• [BRIEF]: Every entry in the following listing must be restated word for word, though not its pictures.

• [MATERIALS PROVIDED]:
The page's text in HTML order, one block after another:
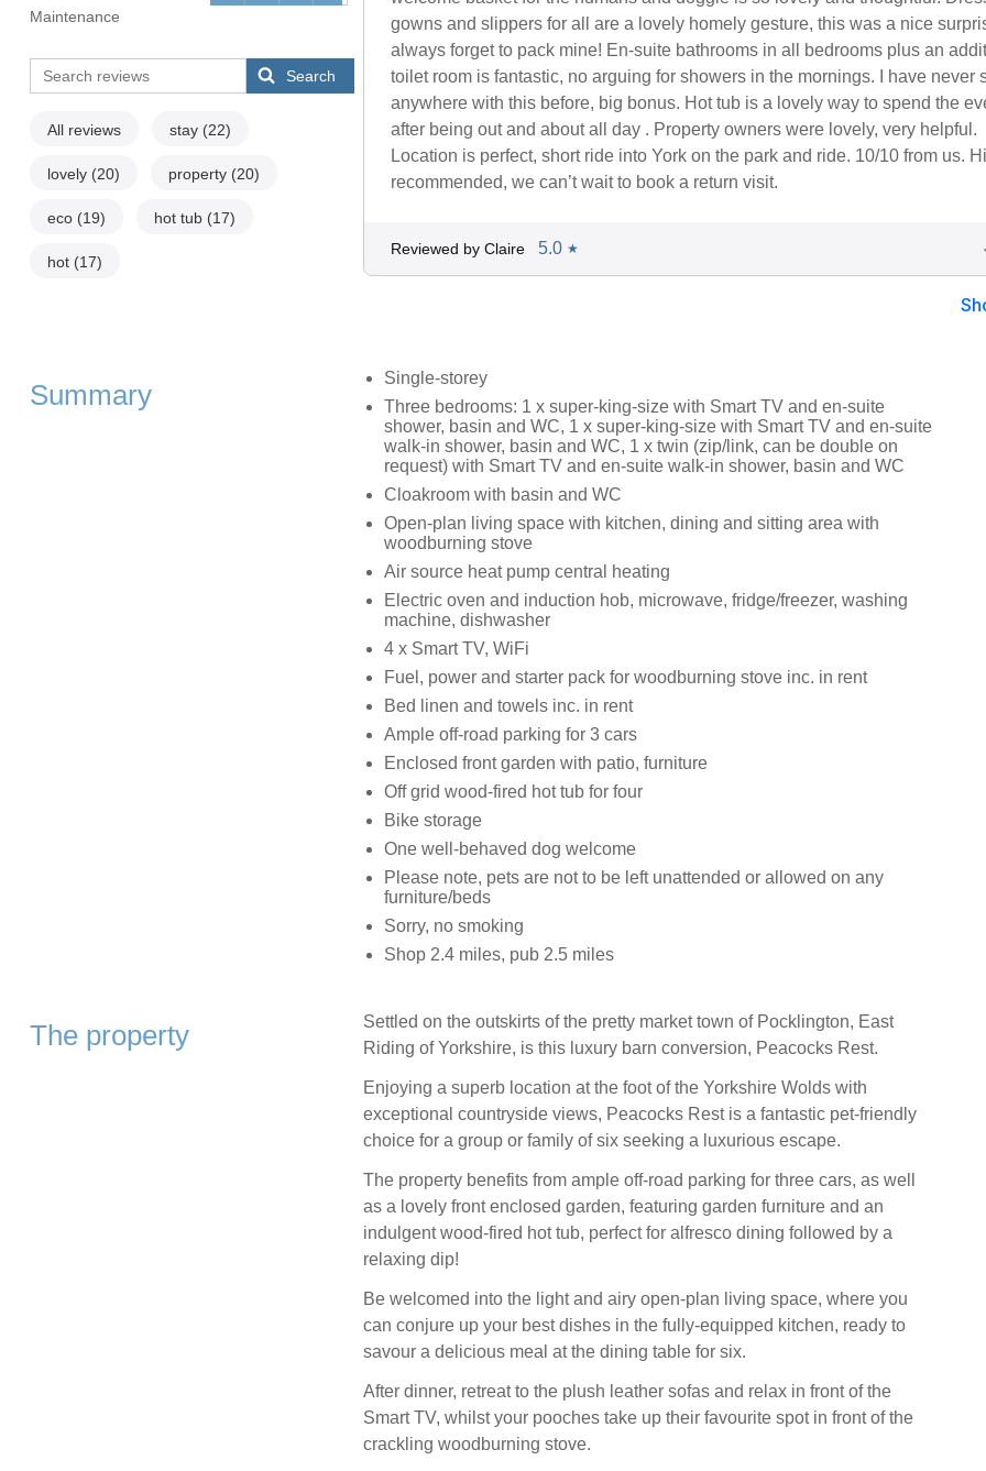
Maintenance
Search
All reviews stay (22)
lovely (20) property (20)
eco (19) hot tub (17)
hot (17)
gowns and slippers for all are a lovely homely gesture, this was a nice
always forget to pack mine! En-suite bathrooms in all bedrooms plus an
toilet room is fantastic, no arguing for showers in the mornings. I have never
anywhere with this before, big bonus. Hot tub is a lovely way to spend the
after being out and about all day . Property owners were lovely, very helpful.
Location is perfect, short ride into York on the park and ride. 10/10 from us.
recommended, we can’t wait to book a return visit.
Reviewed by Claire 5.0 ★
Summary
Single-storey
Three bedrooms: 1 x super-king-size with Smart TV and en-suite
shower, basin and WC, 1 x super-king-size with Smart TV and en-suite
walk-in shower, basin and WC, 1 x twin (zip/link, can be double on
request) with Smart TV and en-suite walk-in shower, basin and WC
Cloakroom with basin and WC
Open-plan living space with kitchen, dining and sitting area with
woodburning stove
Air source heat pump central heating
Electric oven and induction hob, microwave, fridge/freezer, washing
machine, dishwasher
4 x Smart TV, WiFi
Fuel, power and starter pack for woodburning stove inc. in rent
Bed linen and towels inc. in rent
Ample off-road parking for 3 cars
Enclosed front garden with patio, furniture
Off grid wood-fired hot tub for four
Bike storage
One well-behaved dog welcome
Please note, pets are not to be left unattended or allowed on any
furniture/beds
Sorry, no smoking
Shop 2.4 miles, pub 2.5 miles
The property
Settled on the outskirts of the pretty market town of Pocklington, East
Riding of Yorkshire, is this luxury barn conversion, Peacocks Rest.
Enjoying a superb location at the foot of the Yorkshire Wolds with
exceptional countryside views, Peacocks Rest is a fantastic pet-friendly
choice for a group or family of six seeking a luxurious escape.
The property benefits from ample off-road parking for three cars, as well
as a lovely front enclosed garden, featuring garden furniture and an
indulgent wood-fired hot tub, perfect for alfresco dining followed by a
relaxing dip!
Be welcomed into the light and airy open-plan living space, where you
can conjure up your best dishes in the fully-equipped kitchen, ready to
savour a delicious meal at the dining table for six.
After dinner, retreat to the plush leather sofas and relax in front of the
Smart TV, whilst your pooches take up their favourite spot in front of the
crackling woodburning stove.

• [REPLY]:
The page's text in HTML order, one block after another:
Maintenance
Search
All reviews stay (22)
lovely (20) property (20)
eco (19) hot tub (17)
hot (17)
gowns and slippers for all are a lovely homely gesture, this was a nice
always forget to pack mine! En-suite bathrooms in all bedrooms plus an
toilet room is fantastic, no arguing for showers in the mornings. I have never
anywhere with this before, big bonus. Hot tub is a lovely way to spend the
after being out and about all day . Property owners were lovely, very helpful.
Location is perfect, short ride into York on the park and ride. 10/10 from us.
recommended, we can’t wait to book a return visit.
Reviewed by Claire 5.0 ★
Summary
Single-storey
Three bedrooms: 1 x super-king-size with Smart TV and en-suite
shower, basin and WC, 1 x super-king-size with Smart TV and en-suite
walk-in shower, basin and WC, 1 x twin (zip/link, can be double on
request) with Smart TV and en-suite walk-in shower, basin and WC
Cloakroom with basin and WC
Open-plan living space with kitchen, dining and sitting area with
woodburning stove
Air source heat pump central heating
Electric oven and induction hob, microwave, fridge/freezer, washing
machine, dishwasher
4 x Smart TV, WiFi
Fuel, power and starter pack for woodburning stove inc. in rent
Bed linen and towels inc. in rent
Ample off-road parking for 3 cars
Enclosed front garden with patio, furniture
Off grid wood-fired hot tub for four
Bike storage
One well-behaved dog welcome
Please note, pets are not to be left unattended or allowed on any
furniture/beds
Sorry, no smoking
Shop 2.4 miles, pub 2.5 miles
The property
Settled on the outskirts of the pretty market town of Pocklington, East
Riding of Yorkshire, is this luxury barn conversion, Peacocks Rest.
Enjoying a superb location at the foot of the Yorkshire Wolds with
exceptional countryside views, Peacocks Rest is a fantastic pet-friendly
choice for a group or family of six seeking a luxurious escape.
The property benefits from ample off-road parking for three cars, as well
as a lovely front enclosed garden, featuring garden furniture and an
indulgent wood-fired hot tub, perfect for alfresco dining followed by a
relaxing dip!
Be welcomed into the light and airy open-plan living space, where you
can conjure up your best dishes in the fully-equipped kitchen, ready to
savour a delicious meal at the dining table for six.
After dinner, retreat to the plush leather sofas and relax in front of the
Smart TV, whilst your pooches take up their favourite spot in front of the
crackling woodburning stove.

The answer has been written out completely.